BEGIN Extracted records
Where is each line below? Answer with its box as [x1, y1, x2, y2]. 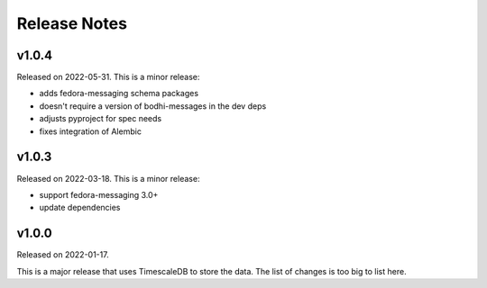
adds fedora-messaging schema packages [39, 88, 198, 99]
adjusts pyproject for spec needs [39, 113, 162, 124]
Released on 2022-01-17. [16, 249, 109, 260]
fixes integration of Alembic [39, 126, 142, 137]
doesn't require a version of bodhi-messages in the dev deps [39, 100, 267, 112]
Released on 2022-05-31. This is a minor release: [16, 72, 200, 83]
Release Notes [16, 13, 128, 33]
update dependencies [39, 202, 121, 213]
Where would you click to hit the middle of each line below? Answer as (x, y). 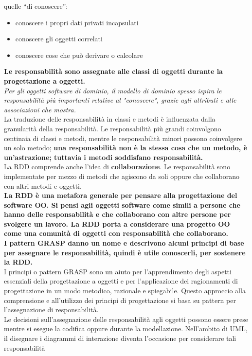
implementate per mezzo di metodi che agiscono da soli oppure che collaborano (122, 176)
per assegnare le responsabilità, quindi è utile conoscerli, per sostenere (125, 252)
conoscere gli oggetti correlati (59, 39)
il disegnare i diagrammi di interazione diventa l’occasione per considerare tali (120, 338)
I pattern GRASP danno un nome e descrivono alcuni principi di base (124, 243)
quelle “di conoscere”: (36, 6)
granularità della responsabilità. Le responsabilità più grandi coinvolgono (113, 128)
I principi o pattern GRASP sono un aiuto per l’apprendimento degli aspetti (118, 271)
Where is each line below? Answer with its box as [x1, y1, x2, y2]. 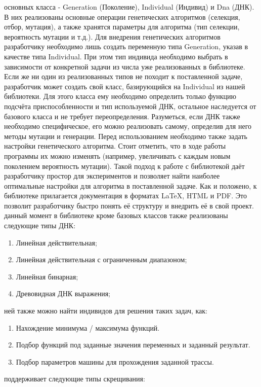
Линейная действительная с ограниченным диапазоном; [16, 254, 187, 265]
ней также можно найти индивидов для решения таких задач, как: [4, 305, 208, 316]
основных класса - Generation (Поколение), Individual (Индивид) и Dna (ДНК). [4, 2, 254, 12]
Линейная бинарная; [16, 271, 78, 282]
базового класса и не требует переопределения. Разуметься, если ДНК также [4, 111, 240, 121]
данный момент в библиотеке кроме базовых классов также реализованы [4, 210, 228, 221]
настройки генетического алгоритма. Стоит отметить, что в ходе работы [4, 140, 226, 151]
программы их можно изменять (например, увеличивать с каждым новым [4, 150, 231, 161]
END Extracted records
» **Assignment**
Only the number is wanted here. Please work out how many lines of the records contain "можно".

» **Task solution**
2